■ Task description
Please retype, character for character, the portion of the entries below that runs from the line containing "Bindings to the libgit2 shared library" to the last line.

■ Exercise material
☆ ☆ ☆ ☆ ☆ ☆ ☆
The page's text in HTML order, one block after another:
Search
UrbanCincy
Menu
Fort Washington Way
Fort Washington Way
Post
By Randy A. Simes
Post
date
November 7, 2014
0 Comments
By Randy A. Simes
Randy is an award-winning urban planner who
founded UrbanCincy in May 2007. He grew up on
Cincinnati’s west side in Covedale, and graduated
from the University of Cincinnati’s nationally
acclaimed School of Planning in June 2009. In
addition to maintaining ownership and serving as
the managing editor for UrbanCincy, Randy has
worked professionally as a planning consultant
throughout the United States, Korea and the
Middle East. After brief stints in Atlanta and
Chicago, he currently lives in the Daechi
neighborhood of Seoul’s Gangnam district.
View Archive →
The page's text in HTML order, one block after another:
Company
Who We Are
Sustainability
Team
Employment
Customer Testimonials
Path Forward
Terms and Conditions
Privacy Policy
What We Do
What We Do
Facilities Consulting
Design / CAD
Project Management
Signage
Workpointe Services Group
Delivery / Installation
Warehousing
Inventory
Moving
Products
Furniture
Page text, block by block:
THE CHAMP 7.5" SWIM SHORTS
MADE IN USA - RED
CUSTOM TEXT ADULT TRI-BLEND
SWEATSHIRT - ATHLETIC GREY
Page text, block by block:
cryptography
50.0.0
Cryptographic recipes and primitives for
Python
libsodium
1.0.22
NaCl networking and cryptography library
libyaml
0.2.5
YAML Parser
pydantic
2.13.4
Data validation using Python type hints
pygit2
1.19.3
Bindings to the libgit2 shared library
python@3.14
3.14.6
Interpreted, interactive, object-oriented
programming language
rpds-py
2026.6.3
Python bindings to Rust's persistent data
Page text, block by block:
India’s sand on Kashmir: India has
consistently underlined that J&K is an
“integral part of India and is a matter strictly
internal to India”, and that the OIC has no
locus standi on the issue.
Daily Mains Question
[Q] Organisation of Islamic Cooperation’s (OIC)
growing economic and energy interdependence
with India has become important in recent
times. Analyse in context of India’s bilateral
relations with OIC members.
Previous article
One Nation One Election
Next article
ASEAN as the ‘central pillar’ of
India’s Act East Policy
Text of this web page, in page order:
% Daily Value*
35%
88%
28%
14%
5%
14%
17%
☆ ☆ ☆ ☆ ☆ ☆ ☆
■ Result of the task
Bindings to the libgit2 shared library
python@3.14
3.14.6
Interpreted, interactive, object-oriented
programming language
rpds-py
2026.6.3
Python bindings to Rust's persistent data
Page text, block by block:
India’s sand on Kashmir: India has
consistently underlined that J&K is an
“integral part of India and is a matter strictly
internal to India”, and that the OIC has no
locus standi on the issue.
Daily Mains Question
[Q] Organisation of Islamic Cooperation’s (OIC)
growing economic and energy interdependence
with India has become important in recent
times. Analyse in context of India’s bilateral
relations with OIC members.
Previous article
One Nation One Election
Next article
ASEAN as the ‘central pillar’ of
India’s Act East Policy
Text of this web page, in page order:
% Daily Value*
35%
88%
28%
14%
5%
14%
17%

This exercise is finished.